Records excerpted from a collection:
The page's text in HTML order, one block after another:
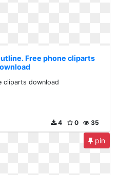
Free phone cliparts
cliparts download
35
0
4
pin
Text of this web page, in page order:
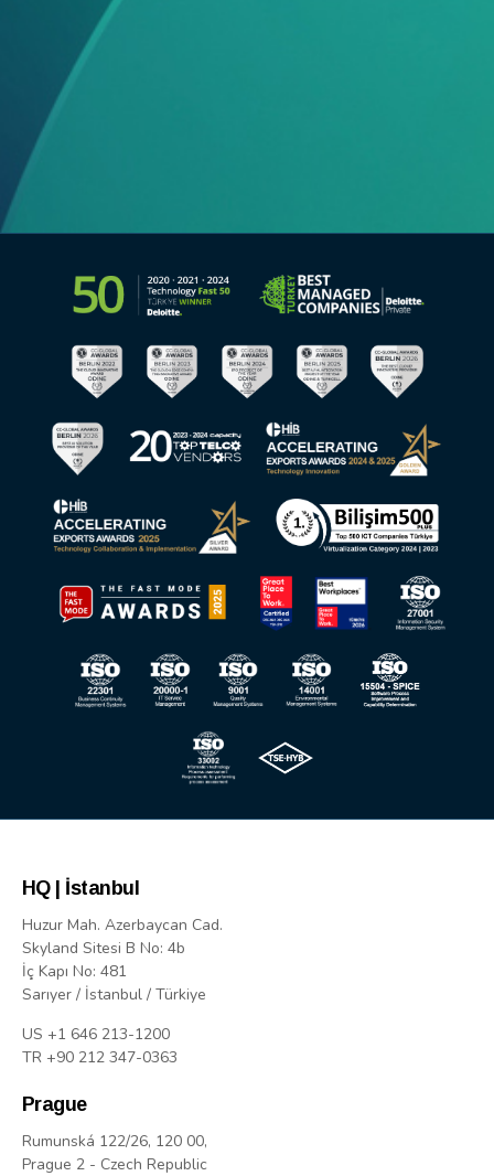
HQ | İstanbul
Huzur Mah. Azerbaycan Cad.
Skyland Sitesi B No: 4b
İç Kapı No: 481
Sarıyer / İstanbul / Türkiye
US +1 646 213-1200
TR +90 212 347-0363
Prague
Rumunská 122/26, 120 00,
Prague 2 - Czech Republic
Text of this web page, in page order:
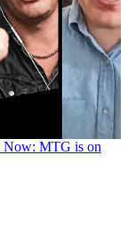
Now: MTG is on
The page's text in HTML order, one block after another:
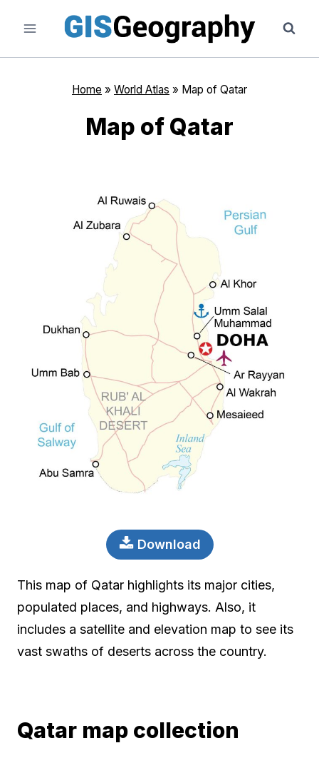
content
Home » World Atlas » Map of Qatar
Map of Qatar
Download
This map of Qatar highlights its major cities,
populated places, and highways. Also, it
includes a satellite and elevation map to see its
vast swaths of deserts across the country.
Qatar map collection
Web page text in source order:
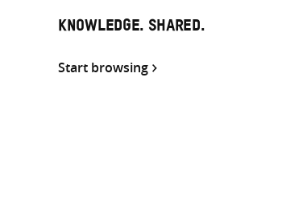
KNOWLEDGE. SHARED.
Start browsing
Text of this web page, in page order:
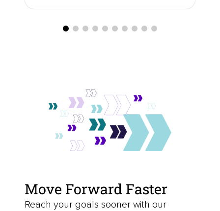
Move Forward Faster
Reach your goals sooner with our
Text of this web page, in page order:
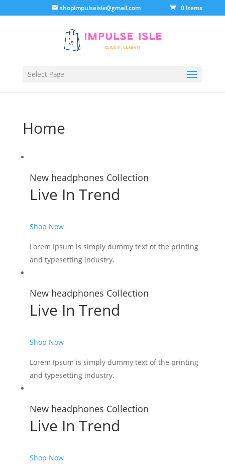
shopimpulseisle@gmail.com 0 Items
Select Page
Home
New headphones Collection
Live In Trend
Shop Now
Lorem Ipsum is simply dummy text of the printing
and typesetting industry.
New headphones Collection
Live In Trend
Shop Now
Lorem Ipsum is simply dummy text of the printing
and typesetting industry.
New headphones Collection
Live In Trend
Shop Now

Task item: Repeat each entry exactly as it appears; skip any picture.

Output for this task:
The page's text in HTML order, one block after another:
Free phone cliparts
cliparts download
35
0
4
pin
Text of this web page, in page order:
HQ | İstanbul
Huzur Mah. Azerbaycan Cad.
Skyland Sitesi B No: 4b
İç Kapı No: 481
Sarıyer / İstanbul / Türkiye
US +1 646 213-1200
TR +90 212 347-0363
Prague
Rumunská 122/26, 120 00,
Prague 2 - Czech Republic
Text of this web page, in page order:
Now: MTG is on
The page's text in HTML order, one block after another:
content
Home » World Atlas » Map of Qatar
Map of Qatar
Download
This map of Qatar highlights its major cities,
populated places, and highways. Also, it
includes a satellite and elevation map to see its
vast swaths of deserts across the country.
Qatar map collection
Web page text in source order:
KNOWLEDGE. SHARED.
Start browsing
Text of this web page, in page order:
Move Forward Faster
Reach your goals sooner with our
Text of this web page, in page order:
shopimpulseisle@gmail.com 0 Items
Select Page
Home
New headphones Collection
Live In Trend
Shop Now
Lorem Ipsum is simply dummy text of the printing
and typesetting industry.
New headphones Collection
Live In Trend
Shop Now
Lorem Ipsum is simply dummy text of the printing
and typesetting industry.
New headphones Collection
Live In Trend
Shop Now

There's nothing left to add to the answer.